What gives you statistically the best chance of winning the car: staying with your first choice or switching? What is the probability of winning the car under the optimal choice?
Ben, one of many in a large lecture class, answers the problem correctly, gaining the attention of the professor and the eventual opportunity to count cards.
The answer to the first question is yes and to the second, 66.7% (2/3), but the answer is not obvious. Most people assume that under the conditions of a game show or any other game of chance, a host would not provide a chance of winning greater than 50/50. In fact, most of the time the probability of winning on a game show is significantly less than 50%. When people try to solve this problem, they believe that staying with the door they initially chose or switching is a 50/50 tradeoff; they believe that when the game show host opens one door that contains a sheep, it simply reduces the problem to just two doors. However, these assumptions are incorrect.
The key distinction between 50% and 66.7% is when the choice is made relative to the events of the game show.
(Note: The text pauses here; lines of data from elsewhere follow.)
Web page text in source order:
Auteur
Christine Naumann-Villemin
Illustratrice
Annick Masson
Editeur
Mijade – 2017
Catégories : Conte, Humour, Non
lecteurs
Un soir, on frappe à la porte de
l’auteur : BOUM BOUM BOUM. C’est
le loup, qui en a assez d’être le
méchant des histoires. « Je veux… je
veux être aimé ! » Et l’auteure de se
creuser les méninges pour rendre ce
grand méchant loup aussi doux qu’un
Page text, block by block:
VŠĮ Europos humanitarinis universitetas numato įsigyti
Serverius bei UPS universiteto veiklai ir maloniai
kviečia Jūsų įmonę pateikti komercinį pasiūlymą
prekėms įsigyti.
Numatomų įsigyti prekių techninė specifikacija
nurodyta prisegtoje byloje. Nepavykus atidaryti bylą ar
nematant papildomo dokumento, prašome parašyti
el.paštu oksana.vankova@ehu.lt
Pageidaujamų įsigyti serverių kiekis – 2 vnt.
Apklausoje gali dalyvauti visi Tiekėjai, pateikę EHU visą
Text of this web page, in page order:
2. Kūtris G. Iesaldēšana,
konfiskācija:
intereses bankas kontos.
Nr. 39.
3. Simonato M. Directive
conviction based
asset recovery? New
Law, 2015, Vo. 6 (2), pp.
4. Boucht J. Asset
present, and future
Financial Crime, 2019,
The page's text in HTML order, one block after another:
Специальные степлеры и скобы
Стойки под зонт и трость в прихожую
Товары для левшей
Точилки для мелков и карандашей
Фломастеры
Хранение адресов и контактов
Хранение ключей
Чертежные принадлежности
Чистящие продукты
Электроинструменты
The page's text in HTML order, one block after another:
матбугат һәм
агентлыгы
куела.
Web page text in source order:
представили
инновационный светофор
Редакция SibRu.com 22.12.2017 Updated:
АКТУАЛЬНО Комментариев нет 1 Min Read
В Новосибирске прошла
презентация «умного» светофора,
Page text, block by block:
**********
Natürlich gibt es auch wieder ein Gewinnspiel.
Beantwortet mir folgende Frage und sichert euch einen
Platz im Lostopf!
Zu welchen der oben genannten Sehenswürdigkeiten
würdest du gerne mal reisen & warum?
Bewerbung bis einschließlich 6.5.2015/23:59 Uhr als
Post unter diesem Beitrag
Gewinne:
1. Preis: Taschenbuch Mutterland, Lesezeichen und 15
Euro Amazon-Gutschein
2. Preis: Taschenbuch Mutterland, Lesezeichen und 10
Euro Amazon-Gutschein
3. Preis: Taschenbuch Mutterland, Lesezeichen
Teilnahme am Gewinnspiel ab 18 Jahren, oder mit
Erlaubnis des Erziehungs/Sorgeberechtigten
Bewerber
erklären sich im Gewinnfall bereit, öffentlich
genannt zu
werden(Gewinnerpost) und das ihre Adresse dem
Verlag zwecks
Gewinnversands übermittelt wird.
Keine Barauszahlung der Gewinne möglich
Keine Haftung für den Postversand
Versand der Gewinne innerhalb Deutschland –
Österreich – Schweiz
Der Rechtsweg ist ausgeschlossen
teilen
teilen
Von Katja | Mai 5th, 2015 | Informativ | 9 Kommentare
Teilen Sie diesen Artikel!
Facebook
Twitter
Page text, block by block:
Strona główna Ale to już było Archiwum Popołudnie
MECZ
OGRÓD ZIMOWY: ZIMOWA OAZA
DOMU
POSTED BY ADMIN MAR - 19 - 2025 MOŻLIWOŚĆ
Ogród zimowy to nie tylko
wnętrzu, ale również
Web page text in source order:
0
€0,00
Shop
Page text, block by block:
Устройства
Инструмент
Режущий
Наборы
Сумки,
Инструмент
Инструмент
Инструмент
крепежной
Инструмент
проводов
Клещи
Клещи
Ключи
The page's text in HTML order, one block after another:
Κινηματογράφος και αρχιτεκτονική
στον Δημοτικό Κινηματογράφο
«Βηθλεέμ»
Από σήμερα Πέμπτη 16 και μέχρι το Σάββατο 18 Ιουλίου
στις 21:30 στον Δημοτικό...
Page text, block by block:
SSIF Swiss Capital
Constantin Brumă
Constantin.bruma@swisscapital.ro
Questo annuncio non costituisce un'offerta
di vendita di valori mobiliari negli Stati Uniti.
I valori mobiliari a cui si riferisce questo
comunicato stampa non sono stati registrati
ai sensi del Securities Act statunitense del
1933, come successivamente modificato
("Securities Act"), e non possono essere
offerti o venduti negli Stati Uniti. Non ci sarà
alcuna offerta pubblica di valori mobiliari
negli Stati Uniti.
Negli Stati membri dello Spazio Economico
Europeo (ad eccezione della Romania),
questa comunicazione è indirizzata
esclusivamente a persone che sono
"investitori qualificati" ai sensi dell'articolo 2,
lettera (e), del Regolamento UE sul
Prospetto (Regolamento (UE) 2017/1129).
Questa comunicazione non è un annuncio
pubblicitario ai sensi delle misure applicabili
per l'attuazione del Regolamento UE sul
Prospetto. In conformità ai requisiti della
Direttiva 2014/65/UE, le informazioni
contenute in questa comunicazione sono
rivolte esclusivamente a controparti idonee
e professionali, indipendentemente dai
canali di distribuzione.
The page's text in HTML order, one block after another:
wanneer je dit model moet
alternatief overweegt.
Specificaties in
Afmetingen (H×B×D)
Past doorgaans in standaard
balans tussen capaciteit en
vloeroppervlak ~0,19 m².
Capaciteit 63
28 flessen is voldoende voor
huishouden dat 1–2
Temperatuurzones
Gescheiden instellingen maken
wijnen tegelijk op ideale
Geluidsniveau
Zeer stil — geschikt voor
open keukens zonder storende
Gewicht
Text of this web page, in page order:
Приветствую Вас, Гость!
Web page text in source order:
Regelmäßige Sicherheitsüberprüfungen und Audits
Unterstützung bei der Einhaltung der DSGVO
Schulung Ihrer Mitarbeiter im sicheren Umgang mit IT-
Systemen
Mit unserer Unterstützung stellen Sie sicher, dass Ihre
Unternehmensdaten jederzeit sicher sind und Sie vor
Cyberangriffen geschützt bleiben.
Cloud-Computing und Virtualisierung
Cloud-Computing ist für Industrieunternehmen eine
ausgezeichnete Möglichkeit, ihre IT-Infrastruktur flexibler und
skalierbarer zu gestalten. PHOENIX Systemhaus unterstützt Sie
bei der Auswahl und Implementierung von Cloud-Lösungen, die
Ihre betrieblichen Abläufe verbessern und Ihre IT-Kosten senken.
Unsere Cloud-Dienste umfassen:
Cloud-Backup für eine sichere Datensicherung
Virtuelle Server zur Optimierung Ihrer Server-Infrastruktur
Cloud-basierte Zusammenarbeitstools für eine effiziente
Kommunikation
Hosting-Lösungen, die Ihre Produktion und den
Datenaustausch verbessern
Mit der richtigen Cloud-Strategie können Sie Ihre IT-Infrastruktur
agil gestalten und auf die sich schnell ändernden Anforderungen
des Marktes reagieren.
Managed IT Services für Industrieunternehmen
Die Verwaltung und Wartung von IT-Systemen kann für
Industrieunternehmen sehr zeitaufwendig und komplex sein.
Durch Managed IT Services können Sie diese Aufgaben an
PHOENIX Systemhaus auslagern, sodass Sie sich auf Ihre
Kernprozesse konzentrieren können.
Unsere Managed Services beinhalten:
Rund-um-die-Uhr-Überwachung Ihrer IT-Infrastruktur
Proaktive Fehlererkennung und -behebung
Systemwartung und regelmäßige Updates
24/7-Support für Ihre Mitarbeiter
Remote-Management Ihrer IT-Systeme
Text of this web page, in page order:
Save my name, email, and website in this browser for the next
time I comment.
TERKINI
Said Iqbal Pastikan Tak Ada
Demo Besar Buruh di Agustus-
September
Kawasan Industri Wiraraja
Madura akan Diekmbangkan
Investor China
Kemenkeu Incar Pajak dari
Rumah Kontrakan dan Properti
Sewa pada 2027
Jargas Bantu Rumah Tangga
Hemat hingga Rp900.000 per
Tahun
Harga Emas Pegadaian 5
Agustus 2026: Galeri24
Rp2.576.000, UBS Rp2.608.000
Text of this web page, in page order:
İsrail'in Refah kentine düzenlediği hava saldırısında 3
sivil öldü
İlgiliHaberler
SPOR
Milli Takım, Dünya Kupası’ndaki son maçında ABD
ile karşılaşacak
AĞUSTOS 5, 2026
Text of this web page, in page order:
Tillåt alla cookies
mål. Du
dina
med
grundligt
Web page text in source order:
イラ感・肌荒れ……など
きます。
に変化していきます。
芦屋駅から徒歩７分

If the game show host opened the door before the contestant chose a door, it would be a simple 50/50 problem. In the three doors problem, however, the contestant has already made a choice and, by revealing a sheep behind an opened door, the host doubles the contestant’s probability of winning a prize.
Here is a way to think through it graphically:
As you can see, there are two possibilities out of three of winning a car from switching, while there is only one possibility out of three of winning a car from staying.
Another way to think of this problem is to avoid choosing the car at first and then switching. Consider that there is only a 33% percent that your first choice is the car. It appears easier (66% chance) to initially choose a sheep and then switch, because once you choose a sheep and switch, you are guaranteed the car. In essence, this reverses the challenge of the problem and makes it seem twice as easy.
One loose end with this problem arises when considering the switching strategy for other games of chance. Let’s say you are a contestant in a similar game show. The game show asks you to choose between the same three doors and gives you a chance to switch after your first choice. Should you do it? Applying the logic from the first problem, you might consider it. However, the host does nothing to aid your chances of winning, so this strategy is useless. No matter how many times you switch your choice, each time you have the same probability of choosing the prize door. The key distinction with the three doors problem is the door reveal.
The reason I like this problem is because it is easily solvable when considered from a graphical or visual approach, but in the heat of the moment, a game show contestant or puzzle solver would likely proceed illogically. It is a mathematical and logical problem, broadening the appeal of the problem. What about the grading criterion for puzzles that we considered in class? This problem shines on its visual component (the question is easy to picture and my favorite solution is graphical) and its elegant but at the same time paradoxical solution. All things considered, I would say this problem is an A+.